Gyetvay, according to a statement from the U.S. Department of Justice, allegedly concealed “his ownership and control over substantial offshore assets and (failed) to file and pay taxes on millions of dollars of income.” He’s charged with defrauding the United States by not disclosing his substantial offshore assets, failing to report substantial income on his tax returns, failing to pay millions of dollars of taxes and submitting a false offshore compliance filing with the IRS in an attempt to avoid substantial penalties and criminal prosecution.
Three days after the indictment was released to the public, through the IRS — Criminal Investigation field office in Tampa, a Sept. 25 tweet from an account with Gyetvay’s name pushed back on the accusations. “Dear friends and colleagues.
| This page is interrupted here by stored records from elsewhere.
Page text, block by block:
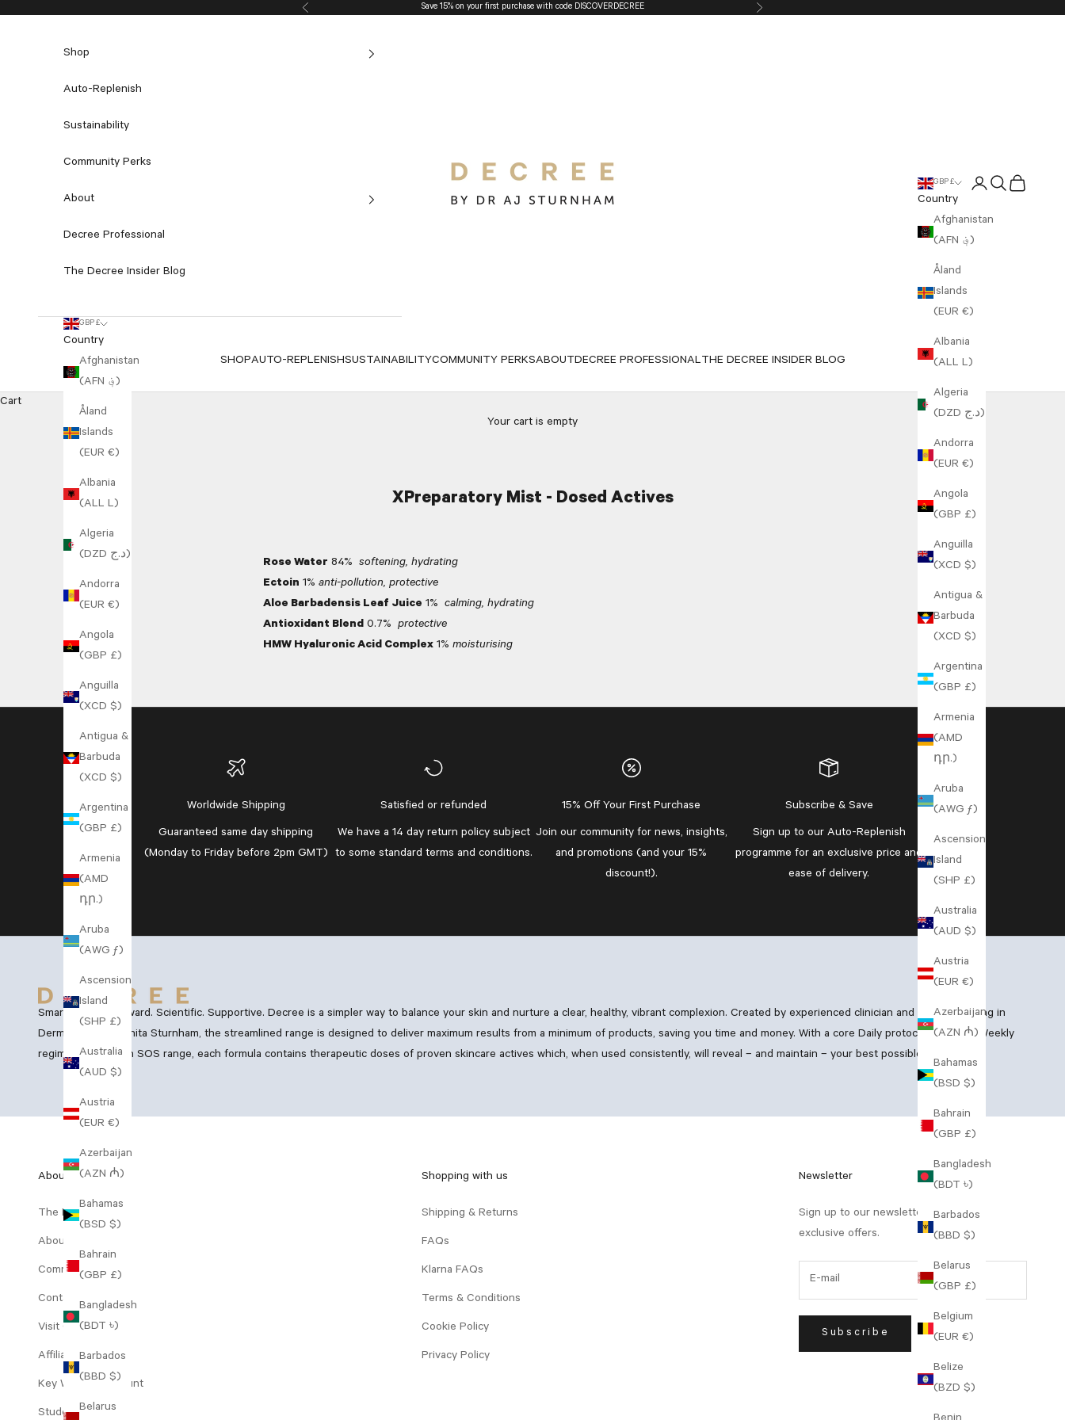
Previous Save 15% on your first purchase with code DISCOVERDECREE Next
The Decree
SHOPAUTO-REPLENISHSUSTAINABILITYCOMMUNITY PERKSABOUT DECREE PROFESSIONAL THE DECREE INSIDER BLOG
GBP £
Country
Afghanistan
(AFN ؋)
Åland
Islands
(EUR €)
Albania
(ALL L)
Algeria
(DZD د.ج)
Andorra
(EUR €)
Angola
(GBP £)
Anguilla
(XCD $)
Antigua &
Barbuda
(XCD $)
Argentina
(GBP £)
Armenia
(AMD
դր.)
Aruba
(AWG ƒ)
Ascension
Island
(SHP £)
Australia
(AUD $)
Austria
(EUR €)
Azerbaijan
(AZN ₼)
Bahamas
(BSD $)
Bahrain
(GBP £)
Bangladesh
(BDT ৳)
Barbados
(BBD $)
Belarus
(GBP £)
Belgium
(EUR €)
Belize
(BZD $)
LoginSearch
Cart
Shop
Auto-Replenish
Sustainability
Community Perks
About
Decree Professional
The Decree Insider Blog
GBP £
Country
Afghanistan
(AFN ؋)
Åland
Islands
(EUR €)
Albania
(ALL L)
Algeria
(DZD د.ج)
Andorra
(EUR €)
Angola
(GBP £)
Anguilla
(XCD $)
Antigua &
Barbuda
(XCD $)
Argentina
(GBP £)
Armenia
(AMD
դր.)
Aruba
(AWG ƒ)
Ascension
Island
(SHP £)
Australia
(AUD $)
Austria
(EUR €)
Azerbaijan
(AZN ₼)
Bahamas
(BSD $)
Bahrain
(GBP £)
Bangladesh
(BDT ৳)
Barbados
(BBD $)
Belarus
Cart
Your cart is empty
XPreparatory Mist - Dosed Actives
Rose Water 84% softening, hydrating
Ectoin 1% anti-pollution, protective
Aloe Barbadensis Leaf Juice 1% calming, hydrating
Antioxidant Blend 0.7% protective
HMW Hyaluronic Acid Complex 1% moisturising
Worldwide Shipping
Guaranteedsame day shipping
(Monday to Friday before 2pm GMT)
Satisfied or refunded
We have a 14 day return policy subject
to some standard terms and conditions.
15% Off Your First Purchase
Join our communityfor news, insights,
and promotions (and your 15%
discount!).
Subscribe & Save
Sign up to our Auto-Replenish
programme for an exclusive price and
ease of delivery.
Smart. Straightforward. Scientific. Supportive. Decree is a simpler way to balance your skin and nurture a clear, healthy, vibrant complexion. Created by experienced clinician and GP specialising in
Dermatology, Dr Anita Sturnham, the streamlined range is designed to deliver maximum results from a minimum of products, saving you time and money. With a core Daily protocol, boosting Weekly
regimen and Vegan SOS range, each formula contains therapeutic doses of proven skincare actives which, when used consistently, will reveal – and maintain – your best possible skin.
About Us
The Range
About Decree
Community Perks
Contact Us
Visit Our Clinic
Affiliates
Key Worker Discount
Student Discount
Shopping with us
Shipping & Returns
FAQs
Klarna FAQs
Terms & Conditions
Cookie Policy
Privacy Policy
Newsletter
Sign up to our newsletter to receive
exclusive offers.
Subscribe

On Thursday I was indicted for baseless tax charges that I already settled through a voluntary program, and pleaded not guilty,” the tweet stated. “I will vigorously fight these charges and will continue to discuss gas topics as normal.”(An IRS spokesperson, in a Sept. 28 email to the Business Observer, declined to comment on the tweet, citing the ongoing investigation.)
The indictment alleges that from 2005 to 2016, Gyetvay, a CPA, received lucrative stock options and/or stock-based compensation in his role with a Russian gas company. According to his LinkedIn profile, Gyetvay is CFO of PAO Novatek, the second-largest oil and gas company in Russia. Starting in 2005, Gyetvay, officials contend, opened the first of two Swiss bank accounts to hold the assets, “which at one point had an aggregate value of over $93 million.”
“Over a period of several years, Gyetvay allegedly took steps to conceal his ownership and control over the foreign accounts and associated assets, such as removing himself and making his then-wife, a Russian citizen, the beneficial owner of the accounts,” the release states. “Despite being a CPA, Gyetvay also allegedly did not timely file his U.S. tax returns, nor did he file all of the required Reports of Foreign Bank and Financial Accounts (FBARs) forms certain U.S. taxpayers are required to file annually that disclose their control over assets maintained in foreign bank accounts. Further, some of the tax returns he did file are allegedly false.”
The indictment further alleges Gyetvay submitted a false offshore compliance filing with the IRS through the Streamlined Filing Compliance Procedures Procedures in which he attested that his prior failure to file FBARs and tax returns was non-willful.
Gyetvay, according to his LinkedIn profile, worked in the audit department of oil company Hess, in New Jersey, from 1988 to 1994. He then spent nine years as an audit partner with PricewaterhouseCoopers in Moscow, in its Global Energy, Mining and Utilities unit, before joining PAO Novatek in 2005. He was a member of the board, and chairman of PAO Novatek investment and strategy committee for eight years, the profile states.
If convicted, Gyetvay, according to the statement from the Justice Department, faces a maximum penalty of 20 years in prison for each wire fraud count; five years in prison for each failure to file FBAR count; five years in prison for tax evasion; five years in prison for making a false statement; three years in prison for each count of assisting in the preparation of a false tax return; and one year in prison for each willful failure to file a tax return count.